Background  Active wnt/β-catenin signaling pathway can promote the division and growth of gastric mucosal cells, and increase the possibility of carcinogenesis.

  Objective  To explore the effect of overexpression of miR-124 on precancerous lesions of gastric cancer rats based on wnt/β-catenin signaling pathway.

  Methods  Forty-three SPF Wistar rats were selected for a prospective study, 10 of which were selected as the control group (normal saline), and the remaining 33 rats were used to construct a model of gastric precancerous lesions, with the successful modeling of 30 rats. They were divided into model group (saline), miR-124 inhibitor group and miR-124 simulator group.

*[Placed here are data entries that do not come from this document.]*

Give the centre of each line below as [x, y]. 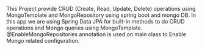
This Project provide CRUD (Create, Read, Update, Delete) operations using [101, 9]
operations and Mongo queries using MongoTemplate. [74, 28]
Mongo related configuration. [43, 41]
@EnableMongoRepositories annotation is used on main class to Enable [96, 34]
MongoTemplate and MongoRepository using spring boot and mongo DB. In [101, 15]
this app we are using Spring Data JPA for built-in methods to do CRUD [96, 21]
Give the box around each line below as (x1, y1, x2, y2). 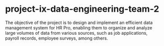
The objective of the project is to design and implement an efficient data (5, 20, 153, 25)
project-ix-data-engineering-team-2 (5, 3, 160, 15)
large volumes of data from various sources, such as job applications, (5, 30, 148, 36)
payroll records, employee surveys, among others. (5, 35, 108, 41)
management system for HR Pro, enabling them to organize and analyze (5, 24, 153, 30)
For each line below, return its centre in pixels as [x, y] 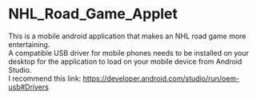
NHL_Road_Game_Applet [93, 14]
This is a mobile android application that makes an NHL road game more [127, 36]
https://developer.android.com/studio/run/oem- [161, 78]
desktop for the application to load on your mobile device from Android [125, 61]
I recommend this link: [45, 78]
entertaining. [29, 44]
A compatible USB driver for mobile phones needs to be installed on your [129, 53]
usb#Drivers [29, 87]
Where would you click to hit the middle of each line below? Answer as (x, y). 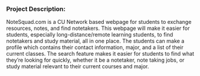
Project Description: (36, 9)
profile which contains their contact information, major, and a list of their (95, 47)
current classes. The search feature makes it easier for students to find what (100, 54)
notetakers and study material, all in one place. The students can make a (95, 41)
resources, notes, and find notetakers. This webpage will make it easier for (98, 28)
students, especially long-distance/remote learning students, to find (90, 35)
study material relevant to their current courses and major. (78, 66)
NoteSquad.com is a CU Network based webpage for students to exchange (99, 22)
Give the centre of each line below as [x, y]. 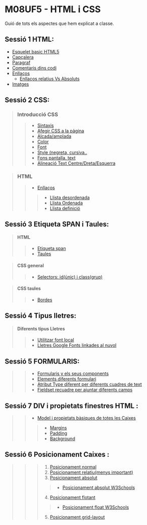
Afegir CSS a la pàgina [61, 131]
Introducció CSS [38, 114]
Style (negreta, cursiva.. [62, 152]
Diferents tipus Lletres [41, 328]
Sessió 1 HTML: [29, 39]
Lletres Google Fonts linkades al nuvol [77, 345]
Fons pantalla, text [56, 158]
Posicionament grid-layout [77, 517]
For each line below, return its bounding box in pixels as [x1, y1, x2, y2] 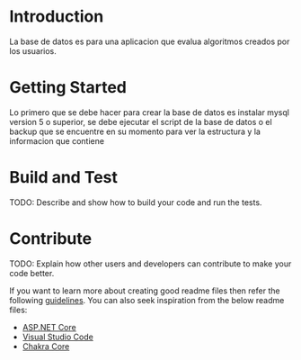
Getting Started [9, 77, 128, 98]
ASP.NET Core [22, 321, 76, 332]
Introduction [9, 6, 104, 27]
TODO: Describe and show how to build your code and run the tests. [9, 196, 262, 208]
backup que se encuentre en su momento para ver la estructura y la [9, 126, 261, 137]
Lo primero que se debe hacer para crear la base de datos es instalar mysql [9, 106, 290, 118]
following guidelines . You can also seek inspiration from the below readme [9, 294, 285, 305]
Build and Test [9, 167, 119, 188]
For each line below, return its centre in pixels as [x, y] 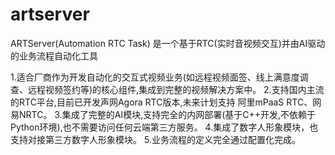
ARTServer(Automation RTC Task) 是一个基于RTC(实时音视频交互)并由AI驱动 [168, 43]
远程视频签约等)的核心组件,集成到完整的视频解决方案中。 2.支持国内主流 [176, 89]
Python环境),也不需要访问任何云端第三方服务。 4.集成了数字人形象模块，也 [164, 127]
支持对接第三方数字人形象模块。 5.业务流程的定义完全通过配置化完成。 [155, 139]
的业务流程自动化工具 [54, 55]
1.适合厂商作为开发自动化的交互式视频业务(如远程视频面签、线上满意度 [155, 77]
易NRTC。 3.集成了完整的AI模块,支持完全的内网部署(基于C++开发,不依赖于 [163, 114]
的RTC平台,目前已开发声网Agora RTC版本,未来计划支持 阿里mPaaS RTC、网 [166, 102]
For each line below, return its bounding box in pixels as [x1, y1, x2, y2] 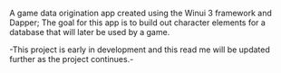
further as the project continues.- [9, 54, 134, 64]
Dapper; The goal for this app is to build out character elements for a [9, 17, 266, 28]
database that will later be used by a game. [9, 27, 170, 37]
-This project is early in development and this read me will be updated [9, 44, 270, 55]
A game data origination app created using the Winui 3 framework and [9, 8, 272, 18]
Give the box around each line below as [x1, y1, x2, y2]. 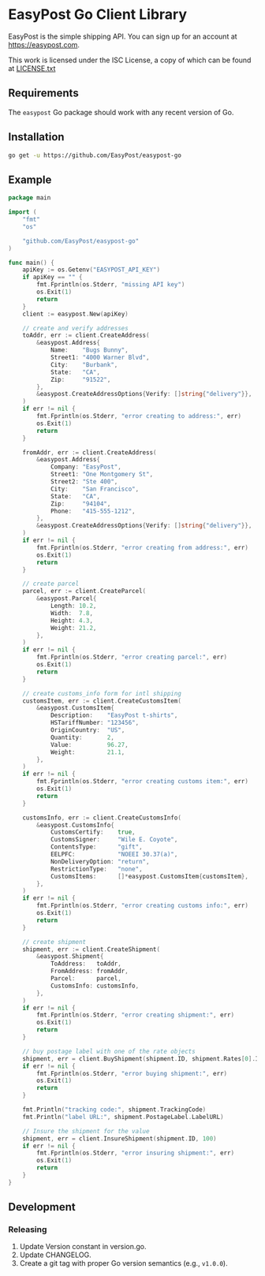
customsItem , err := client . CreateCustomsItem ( [22, 696, 181, 705]
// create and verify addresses [22, 324, 129, 332]
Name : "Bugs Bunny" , [50, 346, 129, 354]
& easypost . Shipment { [36, 953, 104, 961]
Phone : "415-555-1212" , [50, 507, 136, 515]
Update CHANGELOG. [19, 1250, 92, 1259]
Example [8, 173, 52, 186]
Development [8, 1200, 77, 1214]
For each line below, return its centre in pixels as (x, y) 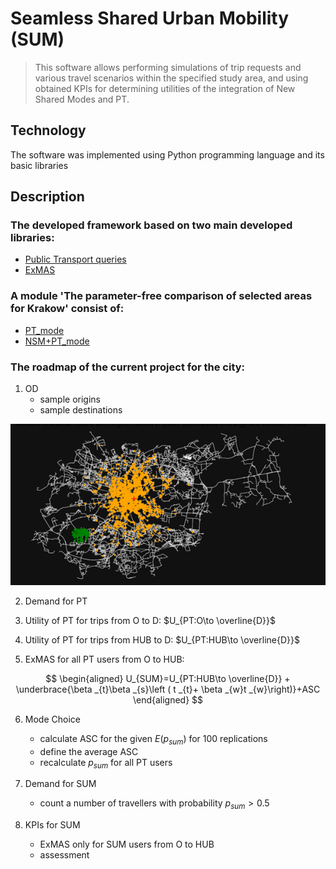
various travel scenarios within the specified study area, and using (171, 78)
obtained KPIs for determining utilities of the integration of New (165, 88)
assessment (64, 855)
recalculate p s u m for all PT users (106, 763)
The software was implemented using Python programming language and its (167, 154)
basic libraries (39, 165)
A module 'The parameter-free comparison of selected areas (161, 296)
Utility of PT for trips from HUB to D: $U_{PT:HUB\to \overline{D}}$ (162, 639)
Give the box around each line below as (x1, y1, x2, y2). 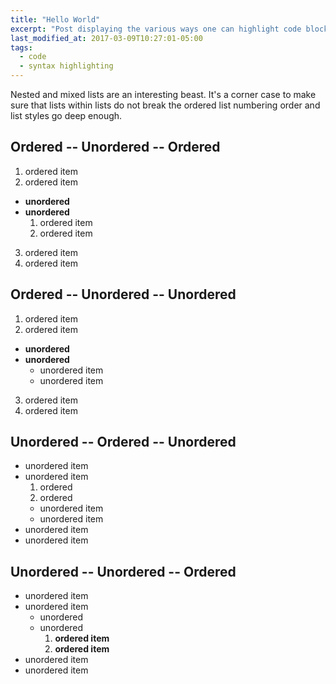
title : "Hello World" (10, 14, 101, 25)
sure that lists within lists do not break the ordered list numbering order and (10, 99, 321, 111)
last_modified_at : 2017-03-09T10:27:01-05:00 (10, 33, 203, 43)
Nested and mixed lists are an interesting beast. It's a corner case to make (10, 89, 317, 100)
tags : (10, 42, 33, 53)
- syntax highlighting (19, 61, 114, 71)
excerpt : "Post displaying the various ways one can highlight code (10, 24, 302, 34)
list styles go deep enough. (10, 110, 123, 121)
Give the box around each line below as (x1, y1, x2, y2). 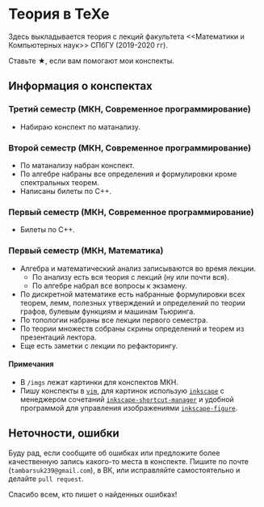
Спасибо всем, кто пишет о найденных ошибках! (8, 489, 178, 499)
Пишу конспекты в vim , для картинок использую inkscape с (19, 386, 224, 395)
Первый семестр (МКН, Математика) (8, 245, 164, 256)
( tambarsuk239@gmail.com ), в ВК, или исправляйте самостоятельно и (8, 465, 241, 475)
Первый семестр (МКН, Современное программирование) (8, 206, 254, 218)
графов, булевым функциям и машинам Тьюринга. (19, 306, 195, 316)
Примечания (8, 359, 54, 369)
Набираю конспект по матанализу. (19, 122, 141, 132)
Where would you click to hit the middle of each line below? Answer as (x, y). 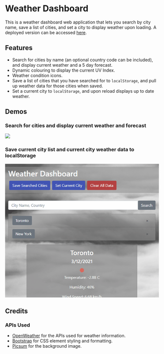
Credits (17, 311)
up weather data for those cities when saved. (58, 86)
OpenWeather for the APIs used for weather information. (69, 336)
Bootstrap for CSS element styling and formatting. (62, 341)
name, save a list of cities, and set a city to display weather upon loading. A (81, 27)
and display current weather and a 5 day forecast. (62, 65)
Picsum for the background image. (47, 346)
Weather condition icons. (37, 75)
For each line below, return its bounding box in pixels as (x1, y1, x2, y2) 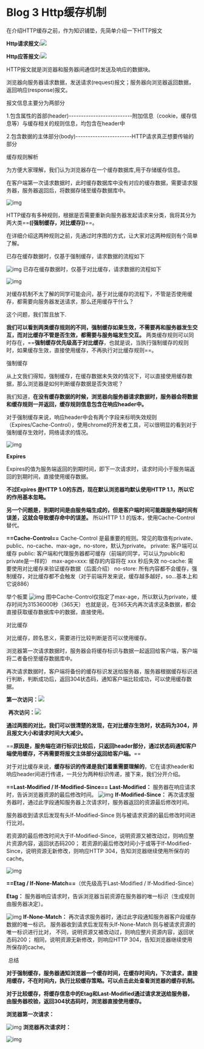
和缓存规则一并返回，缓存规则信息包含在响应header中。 (6, 400, 148, 408)
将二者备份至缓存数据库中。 (6, 654, 76, 662)
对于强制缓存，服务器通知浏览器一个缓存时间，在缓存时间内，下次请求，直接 (6, 969, 198, 977)
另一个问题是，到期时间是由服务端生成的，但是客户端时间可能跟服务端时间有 (6, 506, 198, 513)
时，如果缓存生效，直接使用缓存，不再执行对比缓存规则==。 (6, 346, 157, 354)
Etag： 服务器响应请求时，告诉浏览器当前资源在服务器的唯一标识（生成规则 (6, 893, 195, 900)
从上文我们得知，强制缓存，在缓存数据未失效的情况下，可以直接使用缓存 (6, 372, 187, 379)
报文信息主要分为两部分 (6, 99, 65, 107)
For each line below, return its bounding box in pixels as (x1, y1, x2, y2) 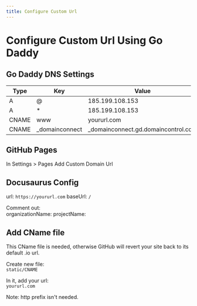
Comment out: (6, 204, 41, 211)
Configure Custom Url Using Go (6, 33, 163, 47)
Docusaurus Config (6, 177, 79, 187)
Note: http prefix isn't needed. (6, 294, 79, 301)
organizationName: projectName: (6, 211, 86, 218)
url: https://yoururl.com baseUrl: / (6, 193, 91, 200)
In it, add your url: (6, 277, 49, 284)
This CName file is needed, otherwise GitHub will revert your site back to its (6, 243, 189, 250)
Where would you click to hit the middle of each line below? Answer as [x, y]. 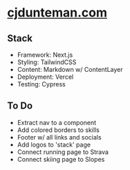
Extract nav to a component [57, 122]
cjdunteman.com [57, 13]
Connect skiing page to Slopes [61, 159]
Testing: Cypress [41, 84]
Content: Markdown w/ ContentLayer [70, 69]
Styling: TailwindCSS [47, 62]
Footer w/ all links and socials [59, 137]
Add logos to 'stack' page [54, 144]
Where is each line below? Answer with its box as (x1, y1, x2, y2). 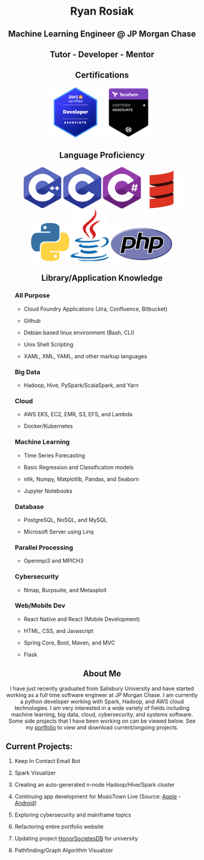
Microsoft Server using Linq (23, 528, 94, 535)
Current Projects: (5, 742, 73, 751)
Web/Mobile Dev (14, 601, 65, 610)
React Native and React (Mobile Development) (23, 615, 140, 623)
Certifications (75, 70, 129, 81)
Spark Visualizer (14, 769, 56, 776)
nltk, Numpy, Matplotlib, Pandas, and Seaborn (23, 475, 140, 483)
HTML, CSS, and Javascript (23, 627, 94, 634)
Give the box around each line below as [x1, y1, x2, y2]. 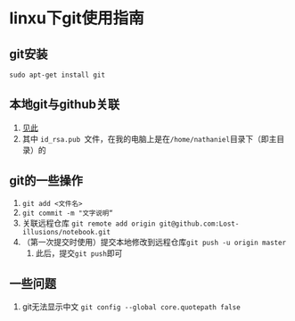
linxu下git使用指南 [9, 8, 144, 29]
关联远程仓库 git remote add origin [21, 218, 156, 228]
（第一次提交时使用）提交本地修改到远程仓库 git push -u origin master [21, 236, 287, 247]
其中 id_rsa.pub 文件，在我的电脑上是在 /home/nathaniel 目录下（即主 [21, 133, 277, 144]
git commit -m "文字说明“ [21, 209, 113, 218]
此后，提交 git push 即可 [35, 247, 123, 259]
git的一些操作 [9, 173, 83, 188]
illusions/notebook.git [21, 227, 111, 236]

  Results  Compared with the control group, the relative expression of miR-124 in the model group, the miR-124 inhibitor group and the miR-124 simulator group decreased, while the epidermal growth factor (EGF), epidermal growth factor receptor (EGFR), interleukin-6 (IL-6), tumor necrosis factor, the levels of TNF-α, wnt and β-catenin were increased (P <0.05); Compared with the model group, the expression level of miR-124 in the miR-124 inhibitor group was decreased, while the expression levels of EGF, EGFR, IL-6, TNF-α, wnt and β-catenin were increased, and the relative expression level of miR-124 in the miR-124 simulator group was also increased. The levels of EGF, EGFR, IL-6, TNF-α, wnt and β-catenin were decreased (all P <0.05). Compared with the miR-124 inhibitor group, the relative expression level of miR-124 in the miR-124 simulator group was increased, while the levels of EGF, EGFR, IL-6, TNF-α, wnt and β-catenin were decreased (all P <0.05).

  Conclusion  Overexpression of miR-124 can reduce the damage of gastric mucosa in rats and improve its inflammatory response. The mechanism may be related to inhibition of wnt/ β- catenin signal pathway.